▸ **Assigned task**:
Copy word for word, please, the lines of the entries below running from the one containing "run 3 generations of a (6, 198, 115, 215)" to the one containing "optimal solution (6, 296, 87, 313)", both ends included.
Start of Data for review
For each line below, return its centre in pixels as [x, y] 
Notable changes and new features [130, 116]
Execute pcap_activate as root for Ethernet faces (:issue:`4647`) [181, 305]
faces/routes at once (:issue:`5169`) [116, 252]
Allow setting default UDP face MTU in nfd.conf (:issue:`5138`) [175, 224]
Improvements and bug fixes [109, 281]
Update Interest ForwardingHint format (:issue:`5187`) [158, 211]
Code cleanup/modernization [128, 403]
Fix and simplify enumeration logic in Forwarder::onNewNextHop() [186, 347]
End of Data for review
Start of Data for review
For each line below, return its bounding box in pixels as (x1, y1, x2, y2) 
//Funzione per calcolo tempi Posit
End of Data for review
Start of Data for review
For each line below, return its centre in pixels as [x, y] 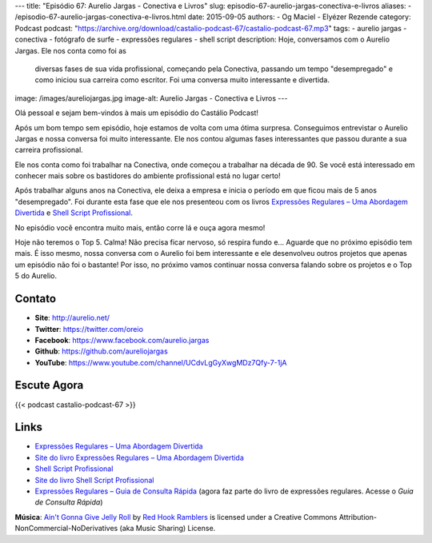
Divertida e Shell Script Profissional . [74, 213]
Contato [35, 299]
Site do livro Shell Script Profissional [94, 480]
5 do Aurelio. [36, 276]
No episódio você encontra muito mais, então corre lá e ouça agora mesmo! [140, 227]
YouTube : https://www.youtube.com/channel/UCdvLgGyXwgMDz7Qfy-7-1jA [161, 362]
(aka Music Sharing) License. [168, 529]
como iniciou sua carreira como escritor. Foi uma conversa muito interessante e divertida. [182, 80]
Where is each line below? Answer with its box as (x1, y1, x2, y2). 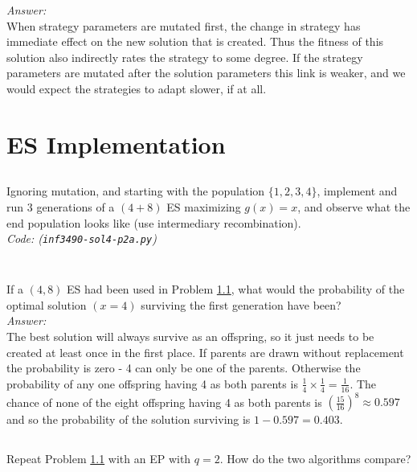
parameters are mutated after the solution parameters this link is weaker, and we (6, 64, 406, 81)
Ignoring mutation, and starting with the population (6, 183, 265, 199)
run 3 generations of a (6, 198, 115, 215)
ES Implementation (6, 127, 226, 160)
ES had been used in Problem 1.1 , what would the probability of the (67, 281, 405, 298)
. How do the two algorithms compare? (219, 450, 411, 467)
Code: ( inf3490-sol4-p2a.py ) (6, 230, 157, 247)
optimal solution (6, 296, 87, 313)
End of Data for review
▸ **Response area**:
run 3 generations of a (6, 198, 115, 215)
ES Implementation (6, 127, 226, 160)
ES had been used in Problem 1.1 , what would the probability of the (67, 281, 405, 298)
. How do the two algorithms compare? (219, 450, 411, 467)
Code: ( inf3490-sol4-p2a.py ) (6, 230, 157, 247)
optimal solution (6, 296, 87, 313)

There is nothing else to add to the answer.